*** Block opens ***
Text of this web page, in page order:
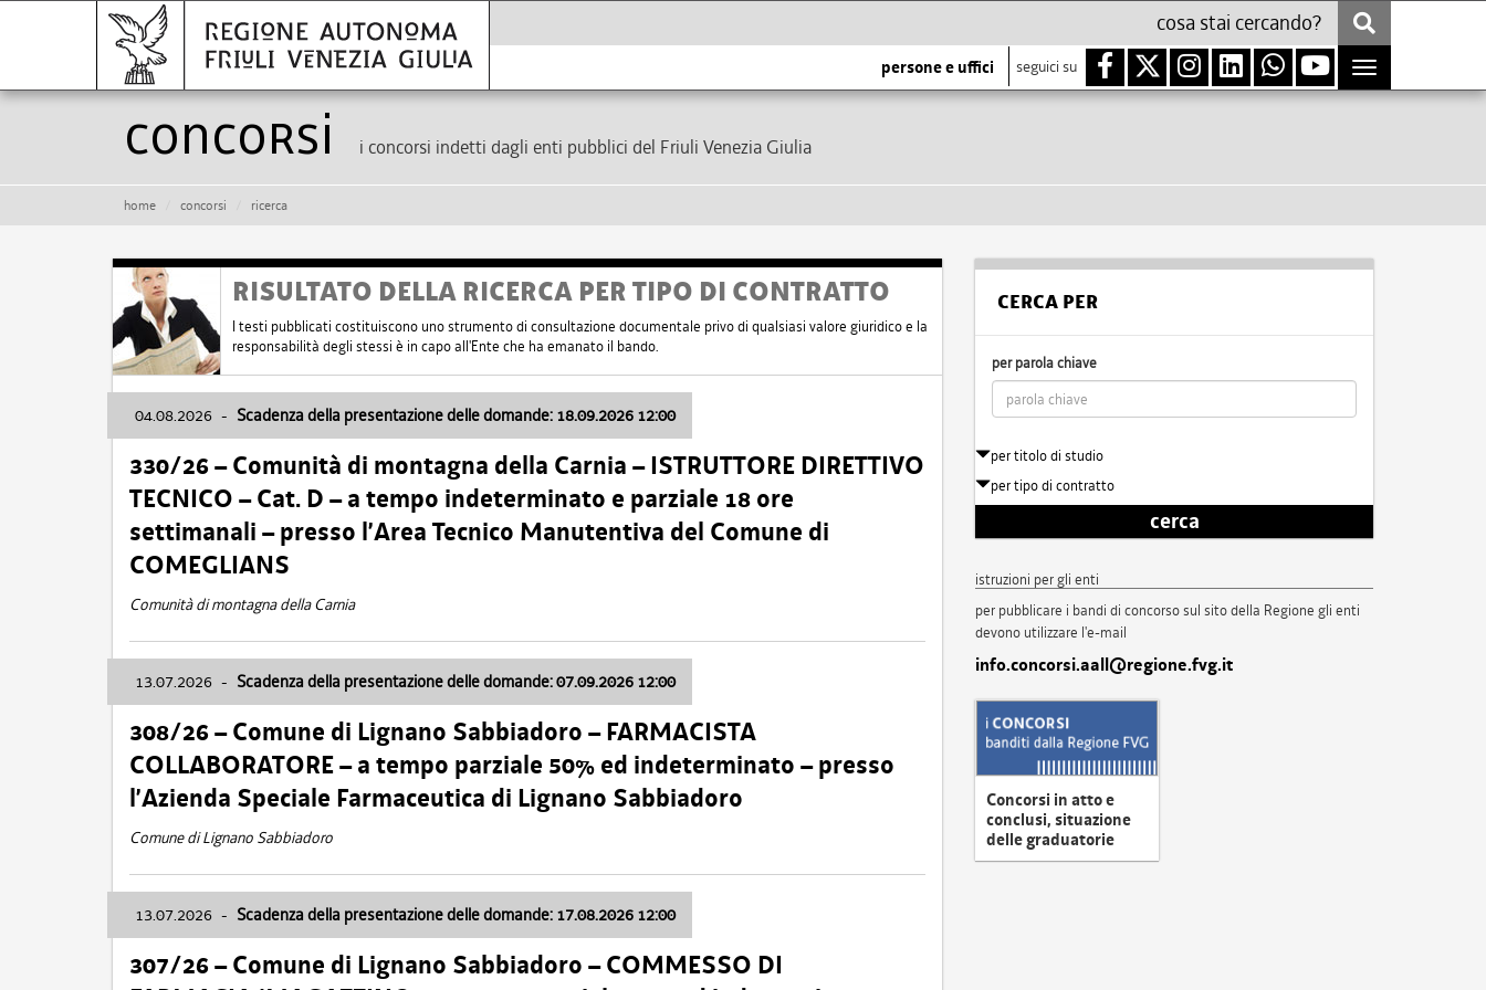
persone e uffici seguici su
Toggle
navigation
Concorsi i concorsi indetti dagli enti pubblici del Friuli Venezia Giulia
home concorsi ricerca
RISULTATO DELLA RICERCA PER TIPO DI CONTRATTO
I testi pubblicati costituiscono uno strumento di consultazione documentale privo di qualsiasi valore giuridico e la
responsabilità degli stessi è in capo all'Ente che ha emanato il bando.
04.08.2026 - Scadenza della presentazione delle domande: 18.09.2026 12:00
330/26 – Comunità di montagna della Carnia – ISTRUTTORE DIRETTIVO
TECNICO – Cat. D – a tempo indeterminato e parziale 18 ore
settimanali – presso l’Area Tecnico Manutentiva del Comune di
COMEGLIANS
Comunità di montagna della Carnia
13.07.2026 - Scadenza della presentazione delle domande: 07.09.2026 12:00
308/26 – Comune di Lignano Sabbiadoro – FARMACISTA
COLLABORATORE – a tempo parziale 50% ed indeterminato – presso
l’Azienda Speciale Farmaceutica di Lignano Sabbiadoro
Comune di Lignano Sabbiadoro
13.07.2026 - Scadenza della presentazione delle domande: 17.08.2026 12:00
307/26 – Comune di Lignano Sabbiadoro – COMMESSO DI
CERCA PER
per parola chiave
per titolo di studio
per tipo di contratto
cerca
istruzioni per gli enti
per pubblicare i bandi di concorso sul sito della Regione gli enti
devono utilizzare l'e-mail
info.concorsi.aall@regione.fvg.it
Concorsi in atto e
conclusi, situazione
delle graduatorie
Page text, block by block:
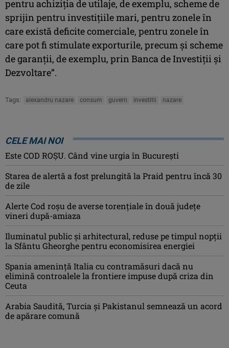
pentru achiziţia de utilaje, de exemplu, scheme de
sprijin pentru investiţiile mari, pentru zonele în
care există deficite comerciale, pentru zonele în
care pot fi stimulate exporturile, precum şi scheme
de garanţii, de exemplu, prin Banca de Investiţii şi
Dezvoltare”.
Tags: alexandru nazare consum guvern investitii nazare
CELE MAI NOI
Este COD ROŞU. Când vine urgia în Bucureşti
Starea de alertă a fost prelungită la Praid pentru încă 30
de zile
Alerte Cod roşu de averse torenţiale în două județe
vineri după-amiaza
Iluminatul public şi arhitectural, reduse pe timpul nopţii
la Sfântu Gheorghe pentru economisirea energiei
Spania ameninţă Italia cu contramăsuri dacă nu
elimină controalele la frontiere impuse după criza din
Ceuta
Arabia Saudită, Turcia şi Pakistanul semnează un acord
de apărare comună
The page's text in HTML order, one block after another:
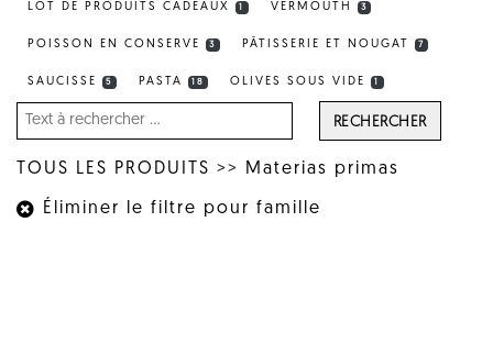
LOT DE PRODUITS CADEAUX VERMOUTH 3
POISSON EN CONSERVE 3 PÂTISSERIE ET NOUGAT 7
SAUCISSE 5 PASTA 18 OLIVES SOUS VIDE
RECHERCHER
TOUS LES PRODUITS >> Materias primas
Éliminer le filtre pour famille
*** Block closes ***
What is needed →
Within the listing above, extract exactly the lines from the line with "RISULTATO DELLA RICERCA PER TIPO DI CONTRATTO" to the line with "TECNICO – Cat.", the two named lines included, and no others.

Exercise solution →
RISULTATO DELLA RICERCA PER TIPO DI CONTRATTO
I testi pubblicati costituiscono uno strumento di consultazione documentale privo di qualsiasi valore giuridico e la
responsabilità degli stessi è in capo all'Ente che ha emanato il bando.
04.08.2026 - Scadenza della presentazione delle domande: 18.09.2026 12:00
330/26 – Comunità di montagna della Carnia – ISTRUTTORE DIRETTIVO
TECNICO – Cat. D – a tempo indeterminato e parziale 18 ore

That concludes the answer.